Es ist ein Thema, das immer wieder für Schlagzeilen sorgt: Rassismus innerhalb der Polizei. Laut einer aktuellen Studie des Bundesinnenministeriums, die ursprünglich unter Horst Seehofer (CSU) in Auftrag gegeben wurde, hat etwa jeder dritte Polizist innerhalb eines Jahres rassistische Äußerungen von Kollegen wahrgenommen. Das wirft Fragen auf – nicht nur in Bezug auf das Verhalten innerhalb der Polizeikräfte, sondern auch hinsichtlich des Umgangs mit solchen Vorfällen.
Rassismus und Sexismus im Polizeidienst
Die Zahlen sind alarmierend: Bei zwei aufeinanderfolgenden Umfragen unter Polizeibeamten, die zu unterschiedlichen Zeitpunkten durchgeführt wurden, gaben 33 bzw. 32 Prozent der Befragten an, rassistische Äußerungen von Kolleginnen oder Kollegen gehört zu haben. Das ist nicht nur eine ernüchternde Zahl, sondern stellt auch die Frage, wie weit verbreitet solche Haltungen innerhalb der Polizei sind. Besonders brisant: Auch sexistische Äußerungen wurden von über 40 Prozent der Polizisten registriert, wobei zehn Prozent angaben, solche Vorfälle mehr als zehn Mal im Jahr erlebt zu haben.
Wegsehen oder Handeln?
Ein besonders erschreckendes Detail der Studie: Viele Beamte unternehmen nichts, wenn sie solche Vorfälle beobachten. Ob es sich um rassistische oder sexistische Äußerungen oder sogar Korruption handelt – die meisten Polizisten schreiten nicht ein. Das wirft natürlich die Frage auf, wie die interne Fehlerkultur innerhalb der Polizei funktioniert.
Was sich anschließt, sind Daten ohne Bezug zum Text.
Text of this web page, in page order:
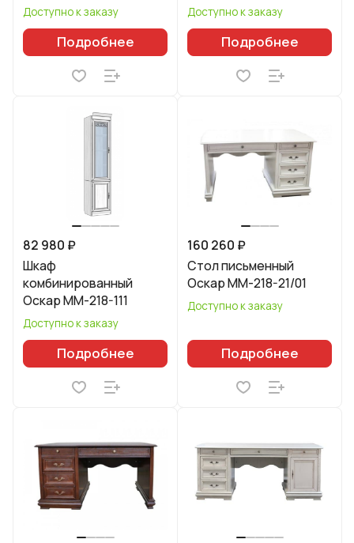
Доступно к заказу
Подробнее
Доступно к заказу
Подробнее
82 980 ₽
Шкаф
комбинированный
Оскар ММ-218-111
Доступно к заказу
Подробнее
160 260 ₽
Стол письменный
Оскар ММ-218-21/01
Доступно к заказу
Подробнее
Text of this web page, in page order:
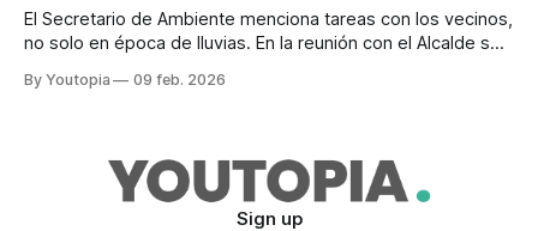
El Secretario de Ambiente menciona tareas con los vecinos,
no solo en época de lluvias. En la reunión con el Alcalde se
By Youtopia 09 feb. 2026
Sign up

Zwar gab es bei sexuellen Übergriffen häufiger Anzeigen (rund zehn Prozent), aber das ist die Ausnahme. Die Gründe für das Wegschauen können vielfältig sein: Angst vor Konsequenzen, fehlendes Vertrauen in das System oder schlichtweg Gleichgültigkeit.
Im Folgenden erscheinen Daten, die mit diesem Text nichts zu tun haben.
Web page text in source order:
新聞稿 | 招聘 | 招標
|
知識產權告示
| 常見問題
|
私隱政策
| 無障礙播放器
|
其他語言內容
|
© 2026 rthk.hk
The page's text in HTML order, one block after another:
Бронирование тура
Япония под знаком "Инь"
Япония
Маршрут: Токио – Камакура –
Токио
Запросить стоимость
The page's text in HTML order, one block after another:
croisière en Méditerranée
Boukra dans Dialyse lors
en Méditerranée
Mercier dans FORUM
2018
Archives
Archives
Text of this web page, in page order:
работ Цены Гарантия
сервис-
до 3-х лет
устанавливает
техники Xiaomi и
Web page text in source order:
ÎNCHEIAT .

Problematische Einstellungen auf dem Vormarsch
Noch besorgniserregender ist der Anstieg von problematischen Einstellungen innerhalb der Polizei. Muslimfeindlichkeit stieg von 11 Prozent im Jahr 2021/22 auf 17 Prozent im Jahr 2023/24. Auch Chauvinismus und Autoritarismus haben zugenommen, und die Ablehnung von Asylsuchenden ist von 30 Prozent auf 42 Prozent gestiegen. Diese Zahlen zeigen, dass nicht nur das Verhalten im Alltag problematisch ist, sondern auch die Grundhaltungen vieler Beamter fragwürdig sind.
Was sagt die Politik?
Bundesinnenministerin Nancy Faeser (SPD) hat klar Stellung bezogen: „Es gibt null Toleranz gegenüber Rechtsextremismus, Rassismus und anderen Formen von Menschenfeindlichkeit.“ Diese Aussage ist sicherlich richtig, doch bleibt die Frage, wie ernst es der Polizei mit der Bekämpfung dieser Probleme wirklich ist. Eine „transparente Fehlerkultur“, wie Faeser es nennt, ist sicher ein Schritt in die richtige Richtung. Aber Worte allein reichen nicht aus – es müssen Taten folgen.
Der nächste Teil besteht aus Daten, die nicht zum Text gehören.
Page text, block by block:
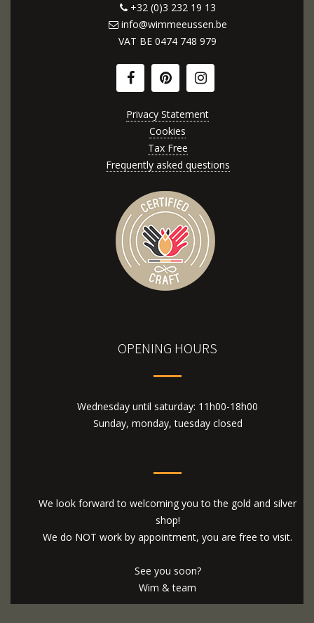
+32 (0)3 232 19 13
info@wimmeeussen.be
VAT BE 0474 748 979
Privacy Statement
Cookies
Tax Free
Frequently asked questions
OPENING HOURS
Wednesday until saturday: 11h00-18h00
Sunday, monday, tuesday closed
We look forward to welcoming you to the gold and silver
shop!
We do NOT work by appointment, you are free to visit.
See you soon?
Wim & team

Fazit: Ein Weckruf für die Polizei
Die Studie zeigt klar: Rassismus, Sexismus und andere problematische Haltungen sind innerhalb der Polizei weiter verbreitet, als man hoffen würde. Doch das Wegsehen, das viele Polizisten an den Tag legen, ist mindestens genauso problematisch. Um wirklich etwas zu verändern, braucht es nicht nur klare Worte aus der Politik, sondern auch strukturelle Reformen innerhalb der Polizei. Nur so kann gewährleistet werden, dass das Vertrauen der Bevölkerung in die Exekutive erhalten bleibt – und das ist essenziell für eine funktionierende Demokratie.